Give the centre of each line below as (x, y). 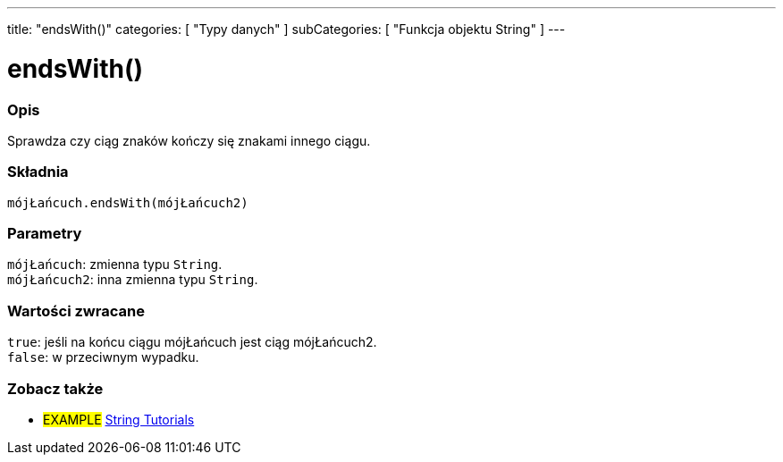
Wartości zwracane (76, 311)
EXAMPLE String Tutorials (119, 419)
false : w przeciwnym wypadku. (103, 357)
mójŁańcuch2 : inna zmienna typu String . (133, 280)
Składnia (38, 172)
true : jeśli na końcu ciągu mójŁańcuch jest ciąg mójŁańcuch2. (192, 342)
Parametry (45, 233)
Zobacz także (55, 388)
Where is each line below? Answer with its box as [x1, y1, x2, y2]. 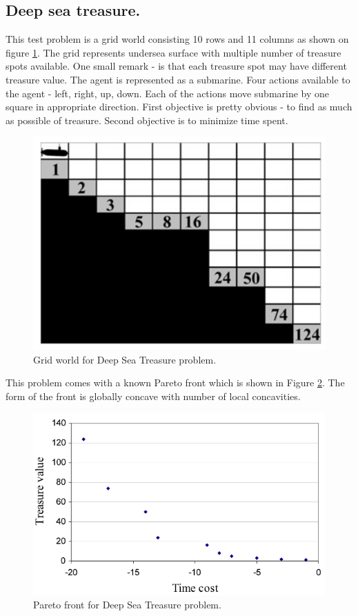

__________________________________________________

Without including any picture, repeat the data exactly.

Give the centre of each line below as (x, y). 
Wartości zwracane (76, 311)
EXAMPLE String Tutorials (119, 419)
false : w przeciwnym wypadku. (103, 357)
mójŁańcuch2 : inna zmienna typu String . (133, 280)
Składnia (38, 172)
true : jeśli na końcu ciągu mójŁańcuch jest ciąg mójŁańcuch2. (192, 342)
Parametry (45, 233)
Zobacz także (55, 388)
Where is each line below? Answer with its box as [x1, y1, x2, y2]. 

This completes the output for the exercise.